I believe that this prompt closes all the questions. This metric generates a topology in ##Y##that is equivalent to ##\tau##MathematicalPhysicist said:I believe you indeed can define a metric on Y by defining: ##d_Y(x,y)=d_X(\varphi^{-1}(x),\varphi^{-1}y)##.
I think the case of Arctan between an interval and the Real line is a standard counter. There is no mention/need of choice of isometry between the two, so you can use any metric in the interval, and not all metrics are equivalent. But, yes, if there is an isomorphism, you may pull-back the metric as mentioned in other posts, to give you an isometry. EDIT: Basically, we use in e.g., (-1,1) , the subspace metric, under which (-1,1) is bounded, and similar for the Real line with the standard metric is unbounded.EDIT2: Notice too, that with the subspace metric d(x,y):=|x-y|, that (-1,1) is not complete, e.g., take ## a_n =1+1/n ## , while the Reals are. Notice too, that unless you include the condition of a bijection, an isometry is not necessarily a homeomorphism.facenian said:Is every homeomorphism between a metric space X and a topological Y equivalent to an isometry?
I think it is, but I need to confirm.
A metric homeomorphism is a mathematical concept that refers to the relationship between two metric spaces.

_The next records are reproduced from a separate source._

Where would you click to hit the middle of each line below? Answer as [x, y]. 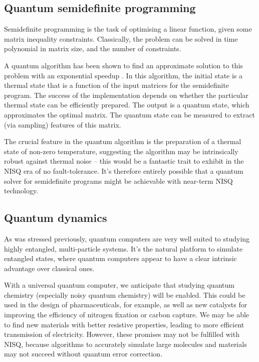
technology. [21, 191]
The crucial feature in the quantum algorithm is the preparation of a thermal [123, 141]
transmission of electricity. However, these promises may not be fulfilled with [122, 334]
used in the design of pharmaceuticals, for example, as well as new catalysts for [126, 305]
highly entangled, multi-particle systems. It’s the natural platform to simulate [123, 248]
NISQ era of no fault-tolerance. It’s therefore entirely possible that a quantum [124, 170]
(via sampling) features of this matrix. [63, 124]
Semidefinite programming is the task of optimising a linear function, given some [128, 29]

It is a type of function that maps points from one metric space to another, while preserving the distance between the points. In other words, a metric homeomorphism is a function that maintains the same metric structure between two spaces.
Metric homeomorphism and isometry are often used interchangeably, but there is a slight difference between the two. While both concepts refer to preserving the distance between points in a metric space, isometry implies that the function also preserves other geometric properties such as angles and shapes.

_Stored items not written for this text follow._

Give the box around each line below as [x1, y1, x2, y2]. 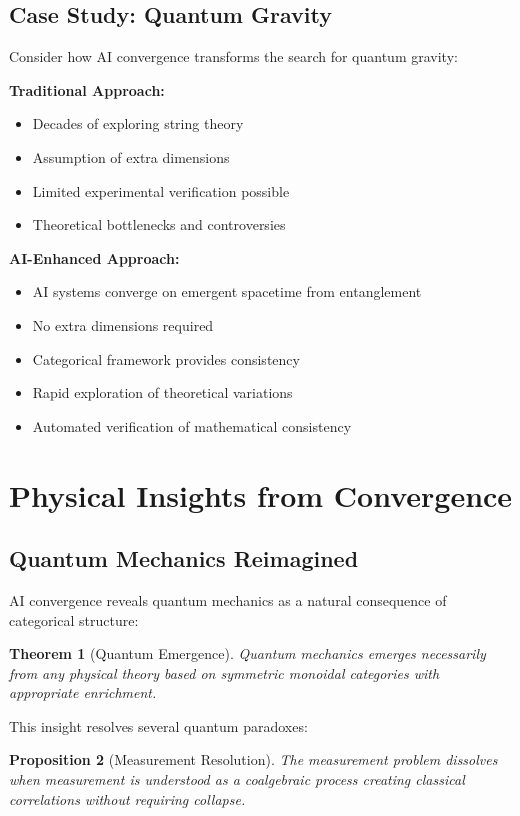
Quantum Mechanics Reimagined [9, 543, 359, 574]
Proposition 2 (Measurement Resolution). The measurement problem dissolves [9, 749, 498, 770]
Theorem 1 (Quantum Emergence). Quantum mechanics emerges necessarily [9, 643, 486, 664]
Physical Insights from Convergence [9, 474, 513, 515]
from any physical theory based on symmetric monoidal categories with [9, 662, 440, 683]
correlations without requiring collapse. [9, 788, 246, 809]
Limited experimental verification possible [32, 180, 290, 201]
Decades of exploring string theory [32, 113, 244, 134]

Metric homeomorphism has various applications in real life, particularly in fields such as physics, engineering, and computer science. For example, it can be used to model physical systems, analyze data, and design algorithms.
Yes, metric homeomorphism can exist between different types of metric spaces as long as they have the same underlying metric structure. This means that the distance between points can be preserved even if the spaces have different shapes or dimensions.
Metric homeomorphism and topological equivalence are similar concepts that both deal with preserving the structure of mathematical spaces. However, metric homeomorphism focuses on preserving the distance between points, while topological equivalence is concerned with preserving the open sets and continuity of functions between spaces.